Le projet ECORCE a pour ambition d’étudier la possibilité d’associer l’élevage ovin au coeur des stratégies de gestion de l’enherbement en arboriculture fruitière, c’est-à-dire en saison de production (avril à novembre). Parmi les nombreuses questions de recherche que pose cette complexification du système agricole par rapport au modèle spécialisé, les axes qui nous ont paru nécessiter une exploration prioritaire concernent la protection du verger vis-à-vis des brebis, et la prévention des éventuels problèmes de santé et de bien-être pouvant affecter ces dernières.

Besoins des populations / consommateurs

Le projet ECORCE a émergé au fil des réflexions menées depuis plusieurs années, en réponse aux besoins de trois catégories de populations, les agriculteurs, les riverains, citoyens, consommateurs et les chercheurs, techniciens, enseignants agricoles.

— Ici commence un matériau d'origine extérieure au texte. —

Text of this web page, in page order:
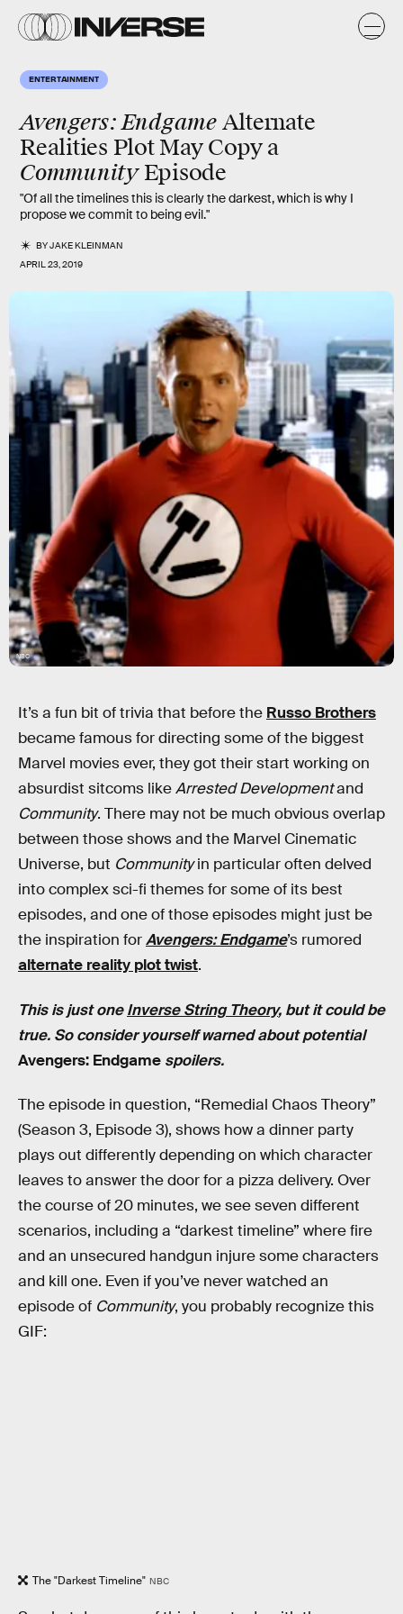
ENTERTAINMENT
Avengers: EndgameAlternate
Realities Plot May Copy a
CommunityEpisode
"Of all the timelines this is clearly the darkest, which is why I
propose we commit to being evil."
BYJAKE KLEINMAN
APRIL 23, 2019
NBC
It’s a fun bit of trivia that before the Russo Brothers
became famous for directing some of the biggest
Marvel movies ever, they got their start working on
absurdist sitcoms likeArrested Developmentand
Community. There may not be much obvious overlap
between those shows and the Marvel Cinematic
Universe, but Communityin particular often delved
into complex sci-fi themes for some of its best
episodes, and one of those episodes might just be
the inspiration forAvengers: Endgame’s rumored
alternate reality plot twist.
This is just oneInverse String Theory, but it could be
true. So consider yourself warned about potential
Avengers: Endgame spoilers.
The episode in question, “Remedial Chaos Theory”
(Season 3, Episode 3), shows how a dinner party
plays out differently depending on which character
leaves to answer the door for a pizza delivery. Over
the course of 20 minutes, we see seven different
scenarios, including a “darkest timeline” where fire
and an unsecured handgun injure some characters
and kill one. Even if you’ve never watched an
episode of Community, you probably recognize this
GIF:
The "Darkest Timeline" NBC
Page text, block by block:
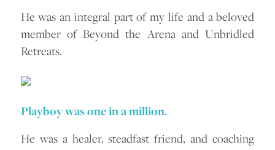
He was an integral part of my life and a beloved
member of Beyond the Arena and Unbridled
Retreats.
Playboy was one in a million.
He was a healer, steadfast friend, and coaching
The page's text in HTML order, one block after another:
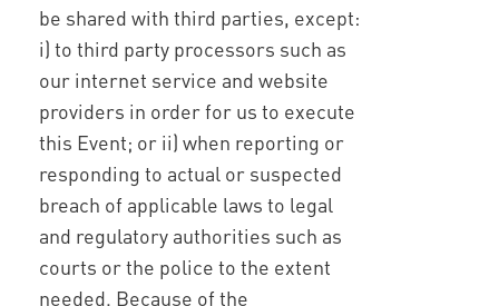
be shared with third parties, except:
i) to third party processors such as
our internet service and website
providers in order for us to execute
this Event; or ii) when reporting or
responding to actual or suspected
breach of applicable laws to legal
and regulatory authorities such as
courts or the police to the extent
needed. Because of the
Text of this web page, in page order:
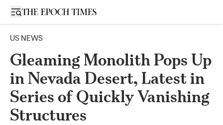
Open sidebar
US NEWS
Gleaming Monolith Pops Up
in Nevada Desert, Latest in
Series of Quickly Vanishing
Structures
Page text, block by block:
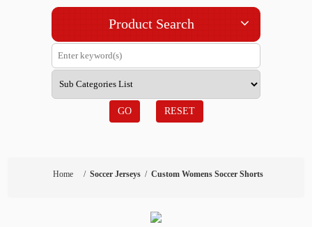
Product Search
GO RESET
Home / Soccer Jerseys / Custom Womens Soccer Shorts
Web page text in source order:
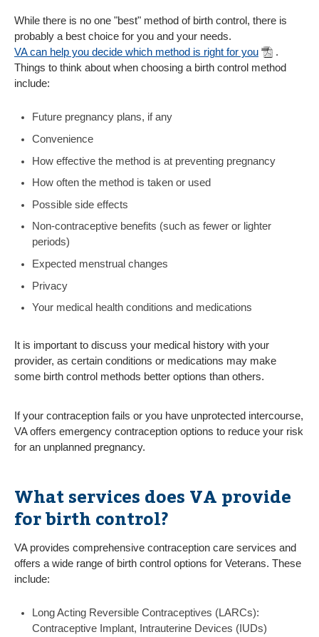
While there is no one "best" method of birth control, there is
probably a best choice for you and your needs.
VA can help you decide which method is right for you
.
Things to think about when choosing a birth control method
include:
Future pregnancy plans, if any
Convenience
How effective the method is at preventing pregnancy
How often the method is taken or used
Possible side effects
Non-contraceptive benefits (such as fewer or lighter
periods)
Expected menstrual changes
Privacy
Your medical health conditions and medications
It is important to discuss your medical history with your
provider, as certain conditions or medications may make
some birth control methods better options than others.
If your contraception fails or you have unprotected intercourse,
VA offers emergency contraception options to reduce your risk
for an unplanned pregnancy.
What services does VA provide
for birth control?
VA provides comprehensive contraception care services and
offers a wide range of birth control options for Veterans. These
include:
Long Acting Reversible Contraceptives (LARCs):
Contraceptive Implant, Intrauterine Devices (IUDs)
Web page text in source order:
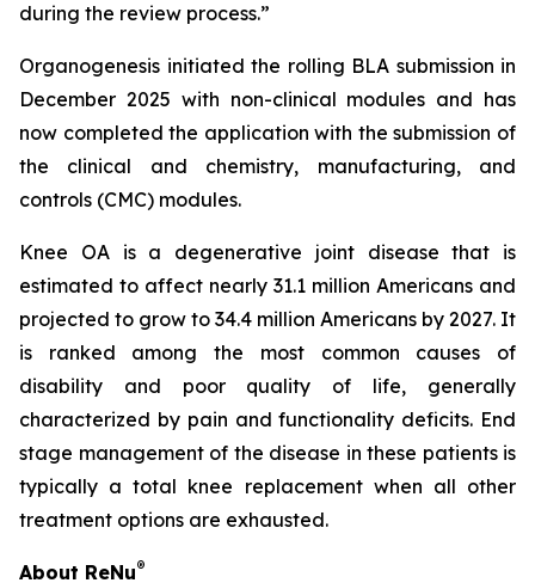
during the review process.”
Organogenesis initiated the rolling BLA submission in
December 2025 with non-clinical modules and has
now completed the application with the submission of
the clinical and chemistry, manufacturing, and
controls (CMC) modules.
Knee OA is a degenerative joint disease that is
estimated to affect nearly 31.1 million Americans and
projected to grow to 34.4 million Americans by 2027. It
is ranked among the most common causes of
disability and poor quality of life, generally
characterized by pain and functionality deficits. End
stage management of the disease in these patients is
typically a total knee replacement when all other
treatment options are exhausted.
About ReNu®

Une des motivations avérées des producteurs souhaitant intégrer un troupeau ovin sur leur ferme est d’ordre symbolique et écologique, espérant par ce biais restaurer une sorte de complétude écosystémique de leur exploitation, et donner une nouvelle dimension à leur travail. Il est vraisemblable que de nombreux citoyens et consommateurs soient également sensibles à cette démarche, participant à un rétablissement de la confiance, actuellement en crise, que ces derniers portent au monde agricole – et que cela inspire les chercheurs, techniciens et étudiants qui imaginent l’agriculture de demain.

Innovation

Le choix est fait dans le projet ECORCE de travailler à l’échelle d’un petit bassin de production, mais en développant une intégration très poussée des différents acteurs institutionnels et privés, de l’éducation à la recherche, des agriculteurs aux pouvoirs publics. L’optique est de maximiser l’efficacité des actions engagées, de générer des données fiables et partageables, et de créer un point d’ancrage pour le développement ultérieur d’une mise en réseau à l’échelle nationale ou internationale.